### EXERCISE INSTRUCTIONS
From the records below, output exactly the lines starting at the line with "(excluding 2018). Heavy" and ending at the line with "## Brexit poll analysis - Part 1 [87, 473]", both of them included, but no pictures.

·····

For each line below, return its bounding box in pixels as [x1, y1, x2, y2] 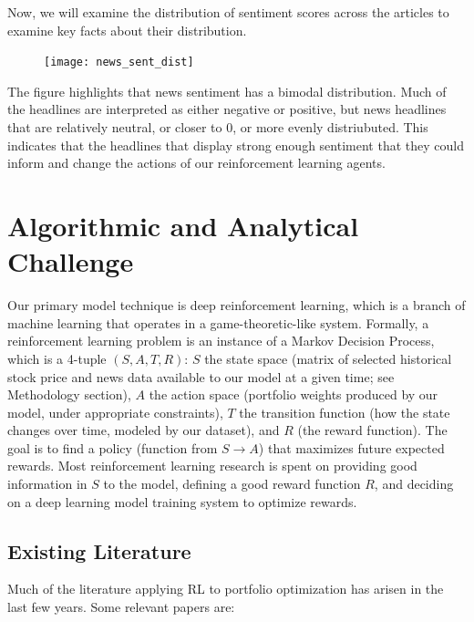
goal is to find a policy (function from [7, 438, 218, 457]
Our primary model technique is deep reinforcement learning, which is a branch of [7, 295, 466, 315]
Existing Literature [7, 536, 191, 565]
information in [7, 474, 88, 493]
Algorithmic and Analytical [7, 207, 359, 244]
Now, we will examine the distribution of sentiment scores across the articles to [7, 3, 449, 21]
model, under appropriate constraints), [7, 402, 223, 421]
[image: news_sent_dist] [44, 56, 194, 69]
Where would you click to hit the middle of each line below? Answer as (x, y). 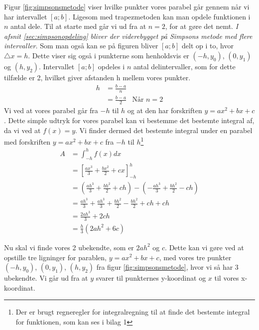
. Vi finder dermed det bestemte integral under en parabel (164, 130)
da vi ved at (22, 130)
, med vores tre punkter (195, 257)
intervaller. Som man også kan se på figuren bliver (81, 46)
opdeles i (111, 66)
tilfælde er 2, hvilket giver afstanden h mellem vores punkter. (97, 77)
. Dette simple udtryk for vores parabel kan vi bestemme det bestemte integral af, (129, 120)
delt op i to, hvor (208, 46)
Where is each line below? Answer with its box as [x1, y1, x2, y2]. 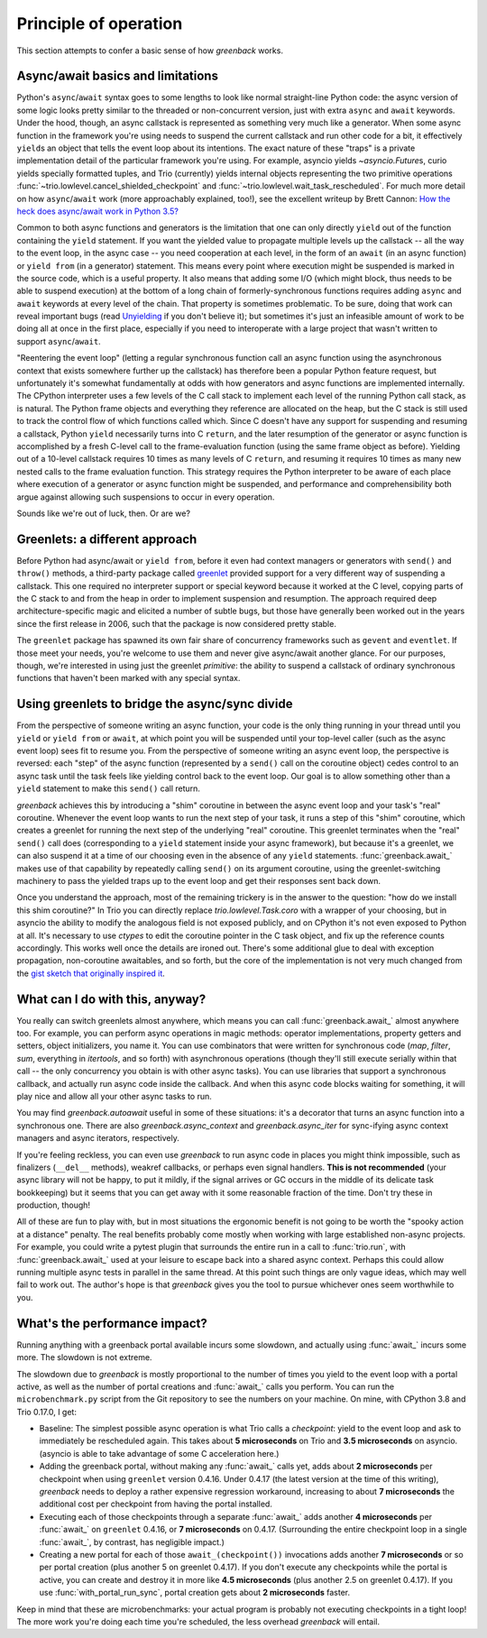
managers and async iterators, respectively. [16, 1133, 179, 1144]
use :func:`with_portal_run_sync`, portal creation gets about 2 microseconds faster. [39, 1587, 351, 1598]
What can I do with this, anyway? [16, 991, 207, 1007]
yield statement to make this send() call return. [16, 783, 200, 794]
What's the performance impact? [16, 1315, 207, 1330]
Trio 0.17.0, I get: [16, 1406, 77, 1417]
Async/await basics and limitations [16, 69, 218, 84]
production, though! [16, 1200, 90, 1210]
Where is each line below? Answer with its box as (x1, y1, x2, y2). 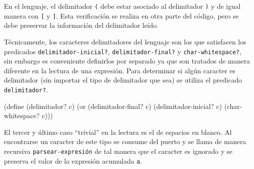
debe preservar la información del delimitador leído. (4, 20, 159, 30)
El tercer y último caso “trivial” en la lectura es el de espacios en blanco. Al (4, 127, 232, 137)
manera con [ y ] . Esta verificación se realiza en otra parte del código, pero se (4, 10, 239, 21)
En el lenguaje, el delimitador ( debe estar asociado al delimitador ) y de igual (4, 1, 241, 11)
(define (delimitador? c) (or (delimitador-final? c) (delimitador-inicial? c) (4, 101, 222, 111)
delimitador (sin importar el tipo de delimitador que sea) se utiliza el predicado (4, 75, 242, 85)
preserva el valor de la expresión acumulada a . (4, 155, 142, 166)
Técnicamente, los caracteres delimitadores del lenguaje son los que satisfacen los (4, 36, 246, 46)
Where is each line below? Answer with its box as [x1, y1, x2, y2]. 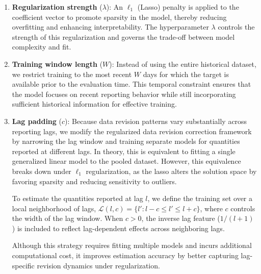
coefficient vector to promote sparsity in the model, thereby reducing [12, 11, 227, 22]
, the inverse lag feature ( [141, 213, 220, 223]
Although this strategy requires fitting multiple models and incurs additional [12, 240, 252, 251]
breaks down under [12, 165, 71, 176]
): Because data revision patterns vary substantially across [65, 115, 247, 126]
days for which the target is [143, 68, 229, 79]
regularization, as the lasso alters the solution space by [86, 165, 257, 176]
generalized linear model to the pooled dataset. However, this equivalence [12, 156, 241, 166]
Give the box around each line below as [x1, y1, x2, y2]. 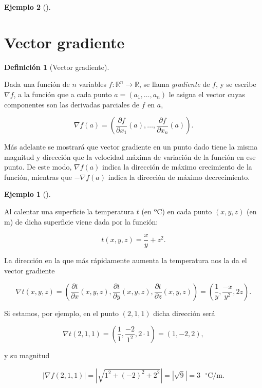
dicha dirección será [153, 307, 215, 318]
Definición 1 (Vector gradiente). [4, 61, 109, 72]
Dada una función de [4, 79, 70, 89]
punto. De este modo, [4, 161, 72, 172]
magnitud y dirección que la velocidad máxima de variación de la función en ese [4, 151, 256, 162]
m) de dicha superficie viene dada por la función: [4, 216, 158, 227]
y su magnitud [4, 350, 50, 361]
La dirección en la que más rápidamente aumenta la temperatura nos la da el [4, 255, 247, 266]
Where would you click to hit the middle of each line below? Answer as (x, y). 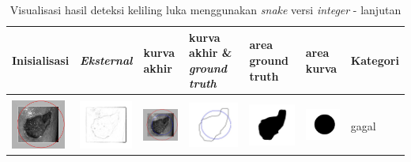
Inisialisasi (41, 60)
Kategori (375, 60)
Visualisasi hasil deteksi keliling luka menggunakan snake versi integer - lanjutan (205, 9)
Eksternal (106, 60)
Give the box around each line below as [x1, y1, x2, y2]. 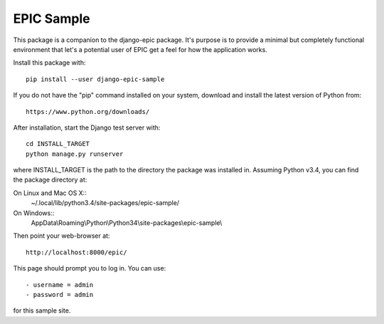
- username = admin [26, 281, 94, 288]
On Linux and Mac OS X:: [13, 189, 87, 197]
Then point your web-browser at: [13, 231, 110, 240]
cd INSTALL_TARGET [26, 140, 90, 148]
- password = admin [26, 291, 94, 298]
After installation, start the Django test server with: [13, 123, 161, 132]
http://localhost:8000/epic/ [26, 248, 127, 256]
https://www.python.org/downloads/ [26, 108, 150, 115]
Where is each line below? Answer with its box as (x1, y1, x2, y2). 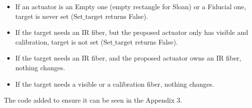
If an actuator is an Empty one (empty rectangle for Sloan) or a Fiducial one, (15, 1, 246, 11)
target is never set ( (15, 11, 74, 21)
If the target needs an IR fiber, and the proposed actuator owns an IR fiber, (15, 53, 241, 63)
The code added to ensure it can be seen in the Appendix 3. (4, 95, 182, 105)
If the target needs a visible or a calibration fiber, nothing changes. (15, 78, 214, 89)
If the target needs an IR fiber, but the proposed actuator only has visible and (15, 27, 248, 37)
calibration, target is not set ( (15, 36, 104, 46)
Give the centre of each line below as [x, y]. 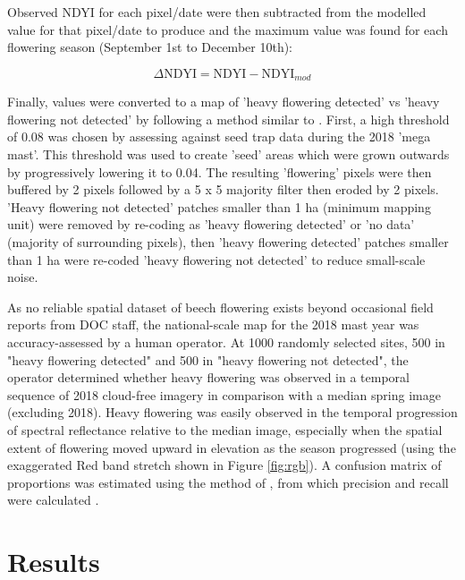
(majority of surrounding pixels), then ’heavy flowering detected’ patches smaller [228, 241]
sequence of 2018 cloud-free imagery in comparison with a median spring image [224, 394]
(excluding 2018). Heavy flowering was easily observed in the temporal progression [232, 412]
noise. [23, 277]
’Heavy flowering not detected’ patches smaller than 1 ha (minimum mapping [219, 206]
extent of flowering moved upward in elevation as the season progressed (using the [232, 447]
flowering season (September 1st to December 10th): [150, 47]
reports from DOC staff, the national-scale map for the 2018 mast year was [213, 324]
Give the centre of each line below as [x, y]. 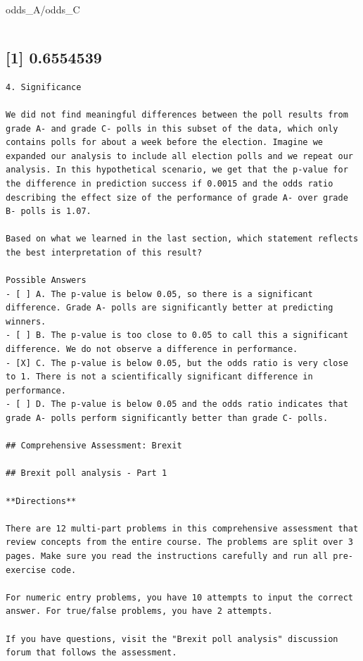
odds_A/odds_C [43, 9]
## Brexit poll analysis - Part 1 [87, 473]
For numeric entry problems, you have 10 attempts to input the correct [179, 597]
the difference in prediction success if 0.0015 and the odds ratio [170, 183]
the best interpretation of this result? [104, 252]
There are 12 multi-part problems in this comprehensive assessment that [182, 528]
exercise [26, 570]
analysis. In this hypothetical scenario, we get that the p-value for [177, 170]
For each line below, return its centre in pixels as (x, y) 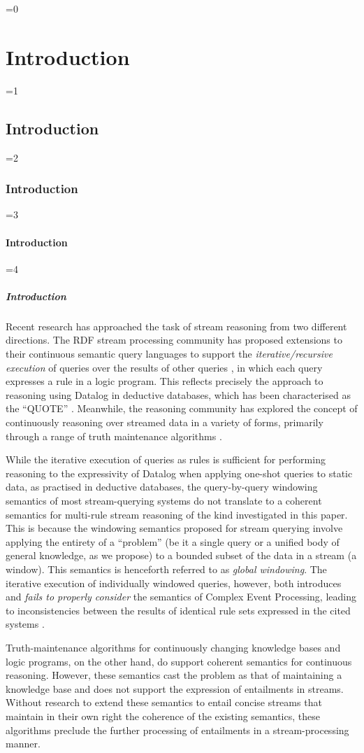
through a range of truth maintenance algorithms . (114, 436)
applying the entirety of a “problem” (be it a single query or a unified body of (173, 541)
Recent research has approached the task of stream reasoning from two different (176, 326)
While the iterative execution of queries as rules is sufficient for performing (166, 459)
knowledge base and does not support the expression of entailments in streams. (175, 688)
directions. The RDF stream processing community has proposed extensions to (174, 340)
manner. (23, 744)
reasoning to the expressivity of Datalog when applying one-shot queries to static (179, 473)
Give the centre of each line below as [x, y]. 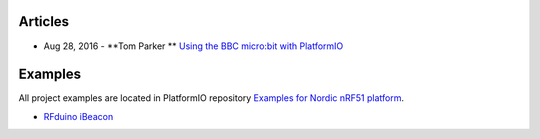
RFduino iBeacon [78, 116]
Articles [44, 21]
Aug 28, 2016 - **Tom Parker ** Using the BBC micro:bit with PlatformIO [193, 46]
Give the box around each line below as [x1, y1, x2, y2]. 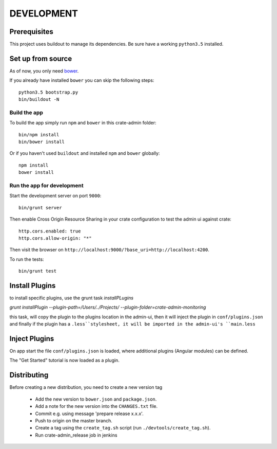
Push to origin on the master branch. [35, 417, 113, 424]
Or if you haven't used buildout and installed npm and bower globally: [9, 150, 160, 156]
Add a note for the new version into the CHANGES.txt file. [35, 403, 158, 409]
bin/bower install [18, 139, 65, 145]
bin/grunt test [18, 268, 57, 274]
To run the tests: [9, 256, 44, 262]
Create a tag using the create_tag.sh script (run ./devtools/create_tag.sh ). [35, 425, 211, 431]
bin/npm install [18, 132, 60, 137]
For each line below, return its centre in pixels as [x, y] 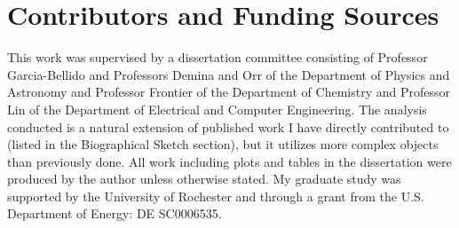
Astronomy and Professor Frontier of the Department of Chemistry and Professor [229, 92]
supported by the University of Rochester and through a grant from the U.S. [216, 196]
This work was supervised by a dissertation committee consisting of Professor [218, 57]
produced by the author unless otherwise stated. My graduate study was [204, 179]
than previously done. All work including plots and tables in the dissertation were [229, 161]
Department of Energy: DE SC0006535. [115, 213]
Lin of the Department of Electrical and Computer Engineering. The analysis [217, 109]
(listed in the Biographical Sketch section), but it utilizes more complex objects [223, 144]
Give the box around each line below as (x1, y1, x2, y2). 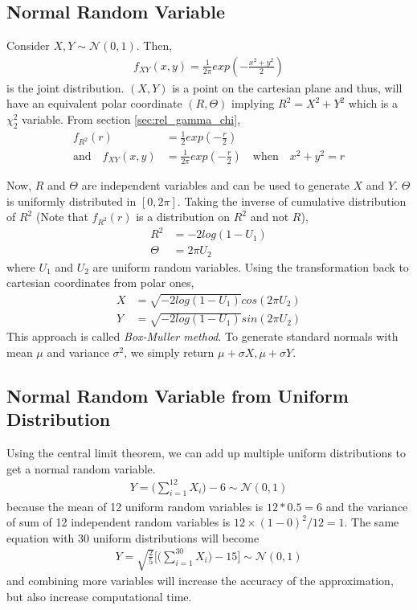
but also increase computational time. (6, 587, 192, 604)
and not (250, 208, 289, 225)
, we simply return (124, 343, 215, 360)
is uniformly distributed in (6, 192, 137, 209)
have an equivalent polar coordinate (6, 95, 182, 112)
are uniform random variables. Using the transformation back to (92, 258, 409, 275)
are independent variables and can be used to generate (81, 176, 350, 193)
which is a (348, 95, 398, 112)
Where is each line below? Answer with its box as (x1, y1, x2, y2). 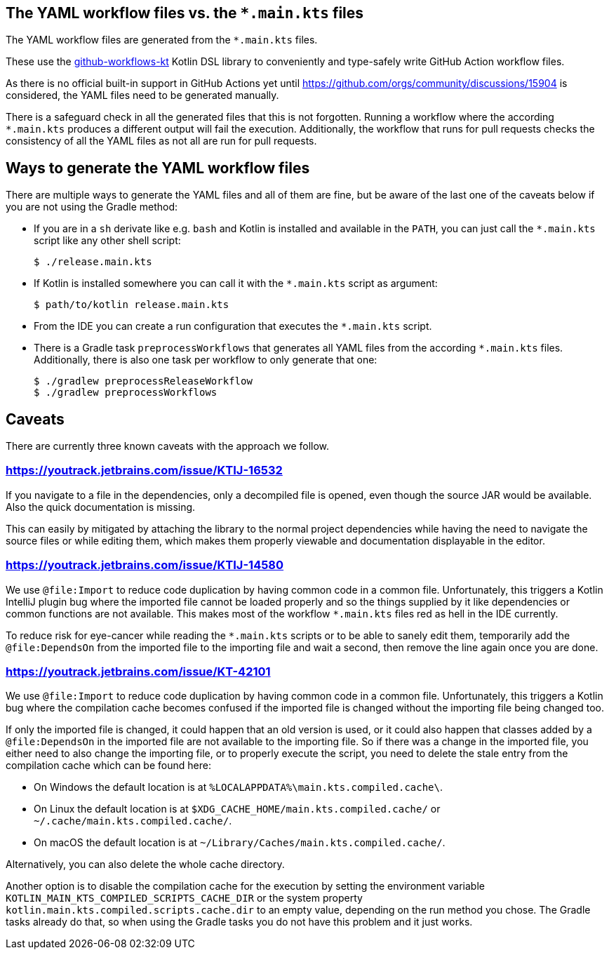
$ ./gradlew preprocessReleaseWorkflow (34, 375, 253, 387)
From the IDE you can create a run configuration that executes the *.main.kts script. (34, 320, 432, 333)
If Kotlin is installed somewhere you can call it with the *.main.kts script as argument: (34, 277, 438, 290)
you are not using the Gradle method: (6, 201, 178, 213)
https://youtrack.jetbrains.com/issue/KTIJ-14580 (6, 558, 284, 573)
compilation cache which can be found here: (6, 759, 211, 772)
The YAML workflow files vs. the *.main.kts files (6, 4, 364, 22)
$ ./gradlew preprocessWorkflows (34, 387, 217, 399)
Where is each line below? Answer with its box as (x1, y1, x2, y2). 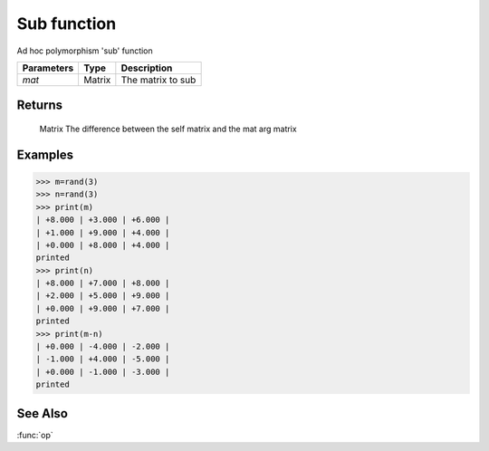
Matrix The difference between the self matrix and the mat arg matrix (39, 123, 298, 134)
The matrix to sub (120, 73, 197, 86)
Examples (16, 147, 74, 162)
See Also (16, 406, 68, 421)
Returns (16, 98, 63, 113)
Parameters (22, 62, 74, 74)
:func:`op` (16, 429, 53, 440)
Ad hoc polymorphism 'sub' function (16, 45, 153, 56)
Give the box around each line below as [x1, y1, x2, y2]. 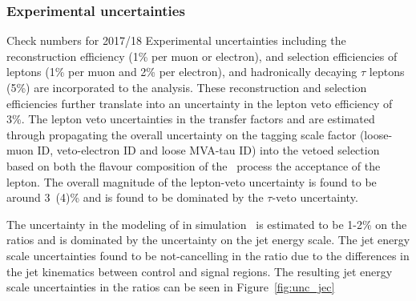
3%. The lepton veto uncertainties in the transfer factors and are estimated [6, 110, 375, 127]
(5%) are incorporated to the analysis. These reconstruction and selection [6, 79, 367, 95]
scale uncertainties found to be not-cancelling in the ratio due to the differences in [6, 247, 410, 263]
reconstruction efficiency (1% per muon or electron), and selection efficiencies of [6, 47, 398, 64]
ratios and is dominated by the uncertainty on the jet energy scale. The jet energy [6, 231, 410, 248]
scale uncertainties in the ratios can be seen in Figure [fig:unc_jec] [6, 279, 335, 295]
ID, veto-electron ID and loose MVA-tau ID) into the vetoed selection [37, 142, 380, 159]
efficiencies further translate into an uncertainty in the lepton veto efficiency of [6, 94, 393, 111]
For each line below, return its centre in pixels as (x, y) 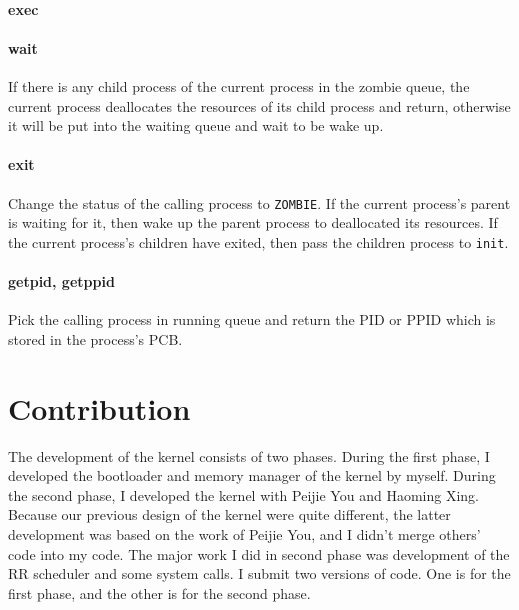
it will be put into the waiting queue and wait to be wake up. (196, 125)
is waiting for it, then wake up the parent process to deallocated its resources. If (253, 222)
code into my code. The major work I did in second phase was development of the (259, 553)
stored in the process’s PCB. (95, 338)
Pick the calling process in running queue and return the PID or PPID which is (252, 319)
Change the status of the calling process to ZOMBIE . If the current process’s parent (259, 202)
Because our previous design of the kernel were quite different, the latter (229, 514)
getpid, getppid (61, 281)
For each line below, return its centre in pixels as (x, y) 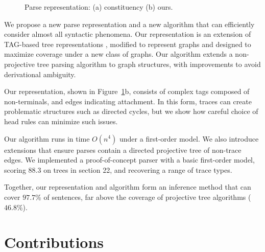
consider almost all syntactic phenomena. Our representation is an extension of (128, 34)
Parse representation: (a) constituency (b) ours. (99, 7)
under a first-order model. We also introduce (189, 138)
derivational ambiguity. (40, 74)
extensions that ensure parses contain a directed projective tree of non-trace (123, 150)
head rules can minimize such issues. (61, 121)
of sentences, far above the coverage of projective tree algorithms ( (147, 197)
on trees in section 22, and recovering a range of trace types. (138, 169)
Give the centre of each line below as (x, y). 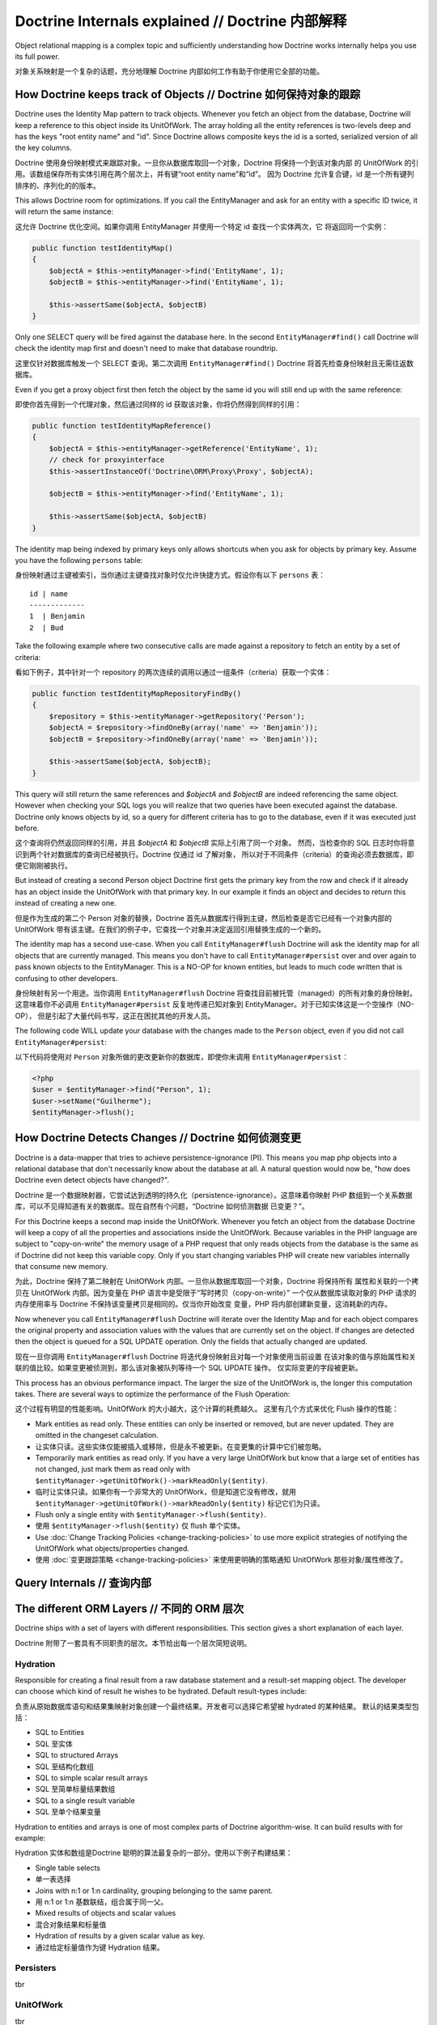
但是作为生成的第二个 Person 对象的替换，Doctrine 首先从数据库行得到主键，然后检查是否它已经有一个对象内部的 (204, 918)
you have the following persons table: (79, 560)
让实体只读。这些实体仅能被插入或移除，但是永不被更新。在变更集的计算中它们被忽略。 (180, 1447)
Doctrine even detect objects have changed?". (92, 1180)
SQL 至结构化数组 (65, 1767)
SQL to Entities (60, 1733)
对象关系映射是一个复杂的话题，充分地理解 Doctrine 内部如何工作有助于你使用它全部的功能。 (170, 71)
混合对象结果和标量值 (71, 1925)
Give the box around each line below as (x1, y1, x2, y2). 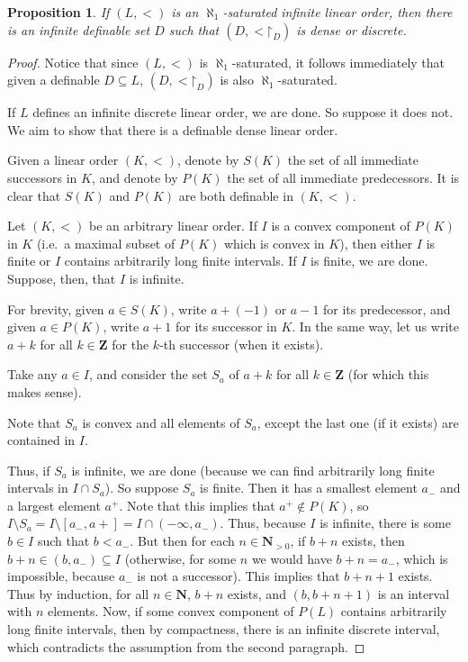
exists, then (342, 531, 405, 550)
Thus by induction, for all (7, 584, 149, 603)
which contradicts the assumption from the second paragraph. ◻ (7, 637, 365, 656)
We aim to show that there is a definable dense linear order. (7, 120, 338, 139)
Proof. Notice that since (7, 52, 139, 71)
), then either (339, 233, 413, 252)
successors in (7, 168, 77, 186)
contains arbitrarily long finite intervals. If (64, 251, 297, 270)

·····

### ANSWER SPACE
(excluding 2018). Heavy flowering was easily observed in the temporal progression [232, 412]
noise. [23, 277]
’Heavy flowering not detected’ patches smaller than 1 ha (minimum mapping [219, 206]
extent of flowering moved upward in elevation as the season progressed (using the [232, 447]
flowering season (September 1st to December 10th): [150, 47]
reports from DOC staff, the national-scale map for the 2018 mast year was [213, 324]
Give the centre of each line below as [x, y]. 
odds_A/odds_C [43, 9]
## Brexit poll analysis - Part 1 [87, 473]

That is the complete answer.